Once you’ve built a reputation for being evil and stupid, it has to be hard to find new ways to live up to the reputation. The American recording industry deserves credit for its unceasing efforts to destroy any remaining vestige of respect or sympathy you might have had for them.
Need examples? Well, there’s all the usual things recently. New lawsuits against college students – lawsuits which no one can afford to oppose, regardless of their merits, so typically there’s a quick settlement for all the money the student has in the world. Lawsuits all over the world. Warning letters to people using BitTorrent. Acts of straight, thuggish intimidation – for example, raids on Kazaa offices, executives’ homes, and ISPs with no notice. And all of this despite the fact that file sharing simply doesn’t impact CD sales. A recent study confirmed that conclusion in hard numbers, although it’s only the latest of many such studies. Declining CD sales are a combination of unappealing new music, increased competition from DVDs and video games, a declining economy, the recording industry’s failure to reduce prices, the bland sameness on corporate-controlled radio, and the natural end of our purchases of CDs to replace our vinyl records and cassettes.
But that’s all familiar stuff. Let’s look at some background before you learn about the latest insult.

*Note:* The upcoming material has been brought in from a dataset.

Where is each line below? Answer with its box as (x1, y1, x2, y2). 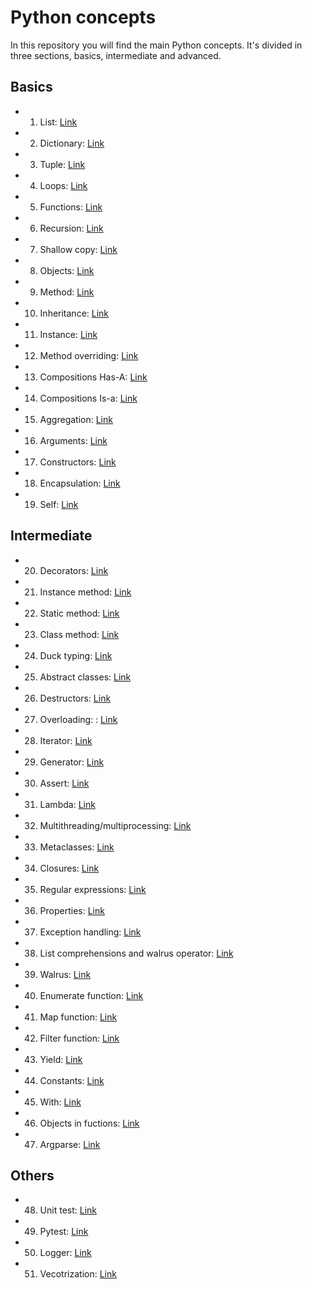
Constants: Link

The industry claims to be terribly proud of the online stores from Apple, MusicMatch, and the rest where you can purchase legal downloaded music. (Don’t be fooled by the hype. Keep in the back of your mind that the numbers of songs downloaded are insignificant, the online selection is thin, and the restrictions on the files are unnecessary and annoying.)
Focus on price. Typically an online song is 99 cents, and an album is $9.99. Think about that. That’s almost what you’d pay in the store for a CD. The CD comes in a package with artwork and information – a package someone has to pay for. The CD is delivered to a store or delivered to your online merchant in a truck somebody has to pay for.

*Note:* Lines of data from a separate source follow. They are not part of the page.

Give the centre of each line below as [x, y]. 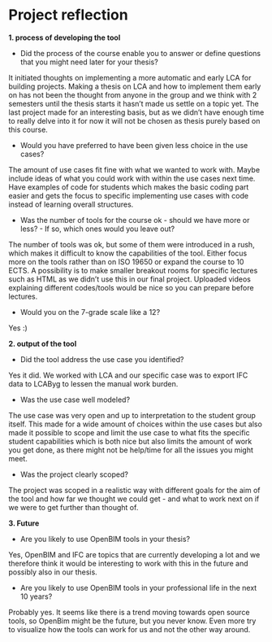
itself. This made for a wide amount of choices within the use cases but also [135, 424]
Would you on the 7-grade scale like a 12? [90, 312]
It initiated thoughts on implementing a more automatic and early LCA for [130, 77]
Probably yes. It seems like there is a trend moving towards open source [129, 612]
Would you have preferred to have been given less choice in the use [134, 145]
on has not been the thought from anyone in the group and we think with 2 [133, 94]
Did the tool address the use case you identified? [102, 359]
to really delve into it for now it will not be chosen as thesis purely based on [134, 120]

In contrast, the online song is delivered to your computer at a marginal cost to the recording industry and the merchant of almost nothing. The merchant has to maintain some equipment, but pays most of the money to the recording industry. (Recall that Apple is losing money on the iTunes service.) The industry pockets more money from your online purchase than it does if you pay its extortionate prices for CDs.
That’s why it’s so outrageous that the recording industry plans to increase prices on downloaded songs. The first price increases have already been put into effect and more are planned. There are albums online that are more expensive to download than to buy from Amazon!
Offhand I can’t think of any industry that has ever acted so aggressively to destroy itself. As far as I’m concerned, the immoral behavior is on their side. I have no qualms about file sharing or downloading free music. If you’re uncomfortable with it, simply stop buying music. But for goodness sake, don’t support these people or we’ll have no one to blame but ourselves.